David Cameron Conducts Q&A With Workers On the European Referendum
Christopher Furlong—Getty Images Prime Minister David Cameron, pictured leaving a Q&A session on on the forthcoming European Union referendum in Birmingham on April 5, 2016

In a letter to the European Council president in 2013, he said that the solutions for addressing the misuse of companies "may well not be appropriate generally"

As the U.K.’s Prime Minister David Cameron faces questions over an offshore trust set up by his late father, it has emerged that he once argued against applying transparency standards for companies to trusts.

Newspapers in Britain have unearthed a 2013 letter to then European Council President Herman van Rompuy, in which Cameron argued that trusts should, at least for the time being, be treated differently from companies in new European rules designed to increase transparency and crack down on money laundering and tax evasion.
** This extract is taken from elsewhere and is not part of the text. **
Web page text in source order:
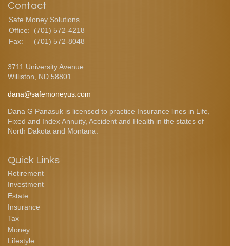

The revelation comes after the Conservative party leader’s office said that neither he nor his family stand to benefit in the future from Blairmore Holdings Inc., an offshore trust set up by Ian Cameron in the 1980s. Details of the trust, which employed people in the Bahamas to act as directors and reportedly never paid tax in the U.K., were revealed in a massive leak of confidential papers from the Panama-based law firm Mossack Fonseca — the so-called Panama Papers — that has produced a number of explosive revelations since journalists began publishing details on Sunday.

While signalling a willingness to look “properly at the arguments around trusts” and, declaring that the E.U. should continue to support tax information exchange agreements as a means of preventing their misuse, Cameron, in his letter to van Rompuy, added: “It is clearly important we recognize the important differences between companies and trusts. This means that the solution for addressing the potential misuse of companies – such as central public registries – may well not be appropriate generally.”

According to the Financial Times, Britain successfully argued that trusts were sometimes used to protect the privacy of vulnerable people like children, and that some beneficiaries might not even be aware that they stood to gain from a trust in the future. However, a U.K. government official told the FT that in the final directive adopted in 2015 “trusts which generate tax consequences” had to disclose their ownership to U.K. taxation authorities.